Achievements through international collaboration in pediatric
renal tumors
Over the past decades, a focus on collaboration, rather than on
differences in approach, has opened the door for SIOP-RTSG and COG-RTC
to make translational steps on a global level towards better care. An
article of Giulio D’Angio, one of the pioneers in Pediatric Oncology,
addressed the question of pre- or postoperative therapy for Wilms’ tumor
in 2008, when he wrote: “SIOP participants, their North American
colleagues, and other investigators have conducted this debate in a
thoroughly collegial manner. Members of any study are welcome to attend
meetings of other groups, where advice and data are willingly
interchanged. The children have been the beneficiaries, as they should
be.” (5) . It was again Giulio D’Angio, who stated that ‘’the
investigators have achieved what political and religious leaders have
not accomplished so far”, (6) after the very first joint publication,
in which data sets of children with renal tumors up to the age of 6
months were merged illustrating the benefits of such a collaborative
endeavor. (7) These early efforts led to a global ‘’surgery first””
consensus for such young infants. A collaborative consensus guideline
for the management of adult Wilms tumors was developed as well, (8) as
was a meta-analysis on the potential role of high dose chemotherapy with
stem cell rescue for relapse Wilms tumor. (9) Targeting the IGF pathways
was summarized as a collaborate effort resulting from the SIOP/COG ENCCA
conference. (10) Intergroup mentoring of young investigators in the
field of molecular genetics of WT and CCSK revealed the molecular
landscape of DAWT, FHWT and CCSK through the TARGET initiative. (11-14)
More recently, during the HARMONICA era, coordinated parallel
manuscript/research efforts from COG/SIOP have focused on imaging
surveillance, (15, 16) stage 1 DAWT (17, 18) and WAGR and WT. (19, 20)
Collaborative reviews on unmet needs in WT, (21) addressing
international progress in WT, (3) WT phase 1 and 2 studies, (22)

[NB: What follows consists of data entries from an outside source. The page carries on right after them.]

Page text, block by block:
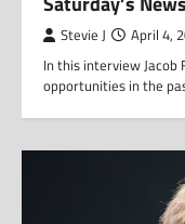
Stevie J April 4,
In this interview Jacob
opportunities in the
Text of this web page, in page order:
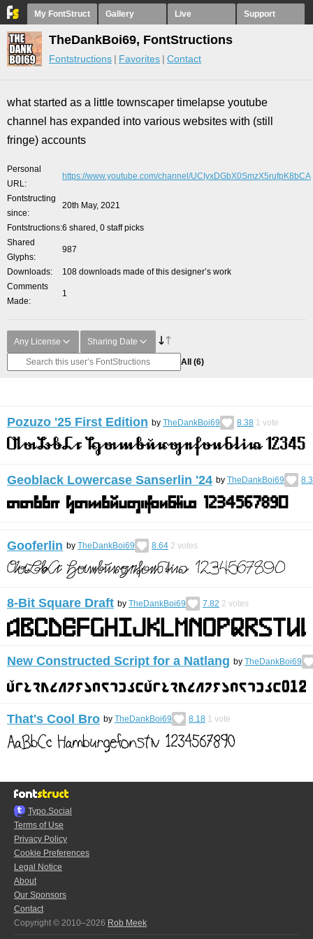
My FontStruct Gallery Live Support
TheDankBoi69, FontStructions
Fontstructions Favorites Contact
what started as a little townscaper timelapse youtube
channel has expanded into various websites with (still
fringe) accounts
Personal
URL
https://www.youtube.com/channel/UCIyxDGbX0SmzX5rufpK8bCA
Fontstructing
since
20th May, 2021
Fontstructions 6 shared, 0 staff picks
Shared
Glyphs
987
Downloads
108 downloads made of this designer’s work
Comments
Made
1
Any License Sharing Date
All (6)
Pozuzo '25 First Edition by TheDankBoi69 8.38 1 vote
Geoblack Lowercase Sanserlin '24 by TheDankBoi69
Gooferlin by TheDankBoi69 8.64 2 votes
8-Bit Square Draft by TheDankBoi69 7.82 2 votes
New Constructed Script for a Natlang by TheDankBoi69
That's Cool Bro by TheDankBoi69 8.18 1 vote
Typo.Social
Terms of Use
Privacy Policy
Cookie Preferences
Legal Notice
About
Our Sponsors
Contact
Copyright © 2010–2026 Rob Meek
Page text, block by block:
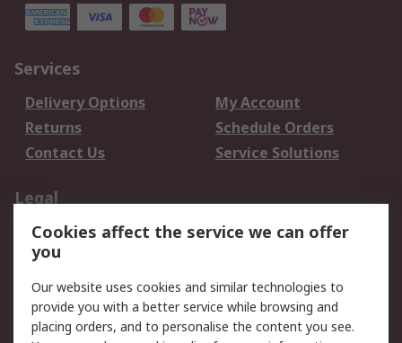
Services
Delivery Options
My Account
Returns
Schedule Orders
Contact Us
Service Solutions
Legal
Data Protection
Email Security
Privacy Policy
Terms and Conditions
of Sale
Cookies affect the service we can offer
you
Our website uses cookies and similar technologies to
provide you with a better service while browsing and
placing orders, and to personalise the content you see.
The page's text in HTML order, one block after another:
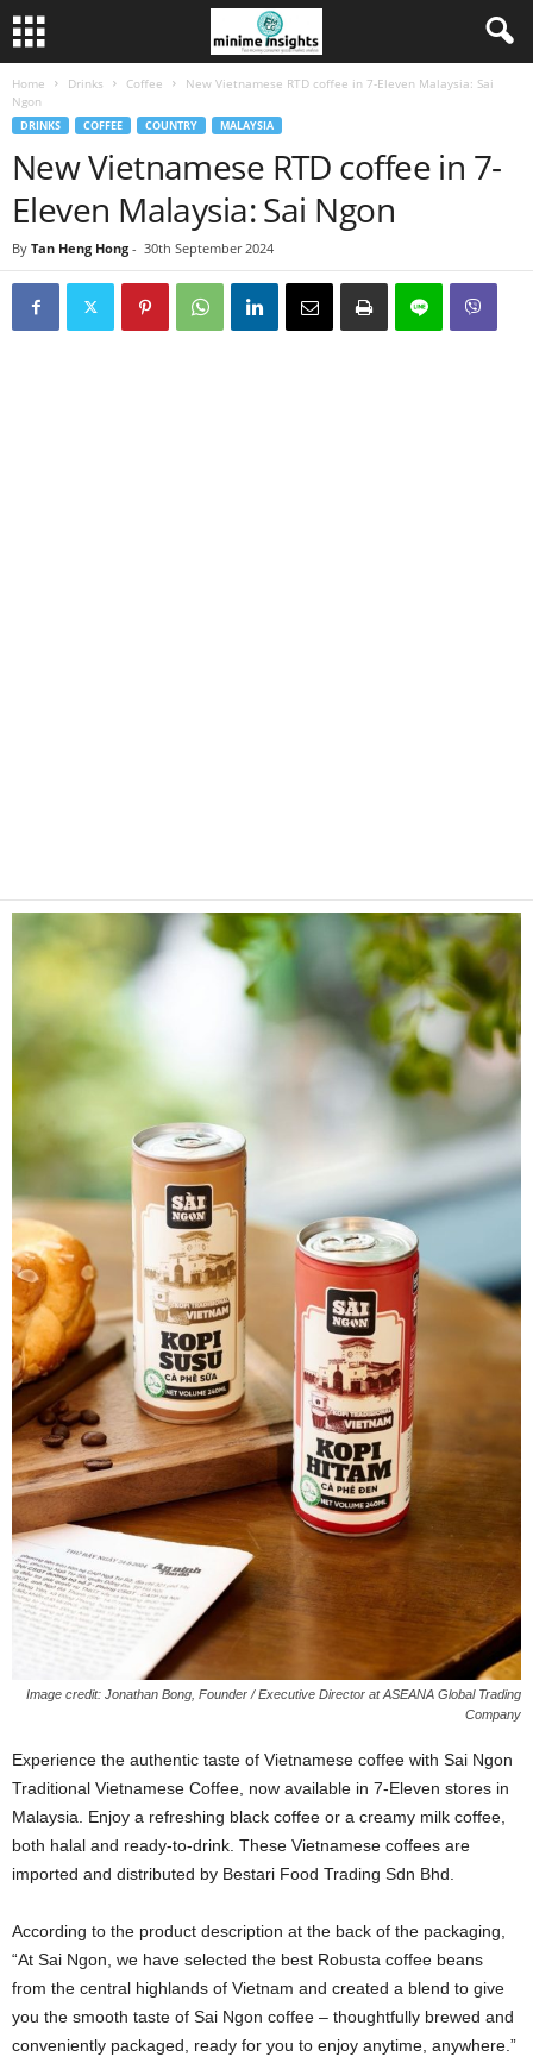
Home Drinks Coffee
New Vietnamese RTD coffee in 7-Eleven Malaysia: Sai
Ngon
DRINKS COFFEE COUNTRY MALAYSIA
New Vietnamese RTD coffee in 7-
Eleven Malaysia: Sai Ngon
By Tan Heng Hong - 30th September 2024
Image credit: Jonathan Bong, Founder / Executive Director at ASEANA Global Trading
Company
Experience the authentic taste of Vietnamese coffee with Sai Ngon
Traditional Vietnamese Coffee, now available in 7-Eleven stores in
Malaysia. Enjoy a refreshing black coffee or a creamy milk coffee,
both halal and ready-to-drink. These Vietnamese coffees are
imported and distributed by Bestari Food Trading Sdn Bhd.
According to the product description at the back of the packaging,
“At Sai Ngon, we have selected the best Robusta coffee beans
from the central highlands of Vietnam and created a blend to give
you the smooth taste of Sai Ngon coffee – thoughtfully brewed and
conveniently packaged, ready for you to enjoy anytime, anywhere.”
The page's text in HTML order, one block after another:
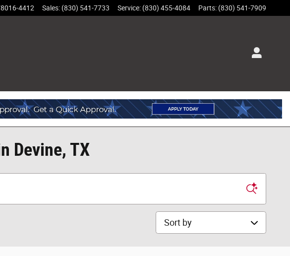
4412 Sales: (830) 541-7733 Service: (830) 455-4084 Parts: (830) 541-7909
Devine, TX
Sort by
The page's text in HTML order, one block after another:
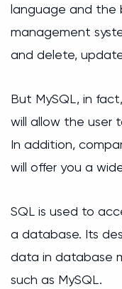
language and the
management
and delete,
But MySQL, in
will allow the user
In addition,
will offer you a
SQL is used to
a database. Its
data in database
such as MySQL.

congenital mesoblastic nephroma, (23) renal cell carcinoma (24) Wilms
tumor broadly, (25)) and more recently a comprehensive position paper on
oncofertility issues pertinent to pediatric renal cancer (26) have been
finalized.
Since the onset of HARMONICA, clinical outputs from such international
collaboration have produced practice changes in both cooperative groups.
The COG has adopted post-chemotherapy histology in patients with
bilateral Wilms tumor who undergo delayed nephrectomy, using
post-chemotherapy histologic risk criteria defined by SIOP. The SIOP has
adopted the COG approach to defining lung metastases and select
abdominal radiotherapy dosing guidelines for CCSK. Both groups have
adopted a harmonized definition to relapse Wilms risk classification,
based on upfront treatment intensity and histologic risk criteria. Such
advances only touch the surface of what is possible through data sharing
and meaningful open communication and dialogue.